─── RECORDS PROVIDED

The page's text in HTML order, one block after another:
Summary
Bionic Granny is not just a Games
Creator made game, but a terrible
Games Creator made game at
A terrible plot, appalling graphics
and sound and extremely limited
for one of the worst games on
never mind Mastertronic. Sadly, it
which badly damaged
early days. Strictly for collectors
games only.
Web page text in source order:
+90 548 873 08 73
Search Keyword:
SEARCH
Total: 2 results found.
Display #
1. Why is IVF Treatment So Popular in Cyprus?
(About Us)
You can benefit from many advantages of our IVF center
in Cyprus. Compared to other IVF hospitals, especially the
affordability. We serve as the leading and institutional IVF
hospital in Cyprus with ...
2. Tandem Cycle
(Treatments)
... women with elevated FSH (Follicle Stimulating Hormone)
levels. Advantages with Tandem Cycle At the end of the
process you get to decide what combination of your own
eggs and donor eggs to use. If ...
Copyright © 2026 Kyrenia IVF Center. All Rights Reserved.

──────
─── RECORDS PROVIDED

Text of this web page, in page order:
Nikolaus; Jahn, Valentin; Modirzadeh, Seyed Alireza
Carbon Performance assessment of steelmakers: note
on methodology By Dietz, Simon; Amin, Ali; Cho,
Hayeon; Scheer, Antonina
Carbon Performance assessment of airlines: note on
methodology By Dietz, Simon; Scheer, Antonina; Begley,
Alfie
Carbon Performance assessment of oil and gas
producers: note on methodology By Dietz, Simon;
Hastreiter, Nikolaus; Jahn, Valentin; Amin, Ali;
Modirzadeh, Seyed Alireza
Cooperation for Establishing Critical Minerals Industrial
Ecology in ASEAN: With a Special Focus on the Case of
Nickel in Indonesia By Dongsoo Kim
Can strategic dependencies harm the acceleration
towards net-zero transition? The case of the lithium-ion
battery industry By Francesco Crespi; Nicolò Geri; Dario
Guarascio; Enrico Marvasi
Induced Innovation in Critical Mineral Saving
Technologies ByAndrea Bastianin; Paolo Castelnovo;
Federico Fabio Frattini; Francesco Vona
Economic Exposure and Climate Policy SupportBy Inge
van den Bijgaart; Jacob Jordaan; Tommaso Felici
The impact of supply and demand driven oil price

──────

▶ **AIM OF THE TASK**
Retype the records above, but only those lines that fall between the line containing "games only." and the line containing "Copyright © 2026", with both of those lines included, exactly as written.

▶ **WRITTEN RESPONSE**
games only.
Web page text in source order:
+90 548 873 08 73
Search Keyword:
SEARCH
Total: 2 results found.
Display #
1. Why is IVF Treatment So Popular in Cyprus?
(About Us)
You can benefit from many advantages of our IVF center
in Cyprus. Compared to other IVF hospitals, especially the
affordability. We serve as the leading and institutional IVF
hospital in Cyprus with ...
2. Tandem Cycle
(Treatments)
... women with elevated FSH (Follicle Stimulating Hormone)
levels. Advantages with Tandem Cycle At the end of the
process you get to decide what combination of your own
eggs and donor eggs to use. If ...
Copyright © 2026 Kyrenia IVF Center. All Rights Reserved.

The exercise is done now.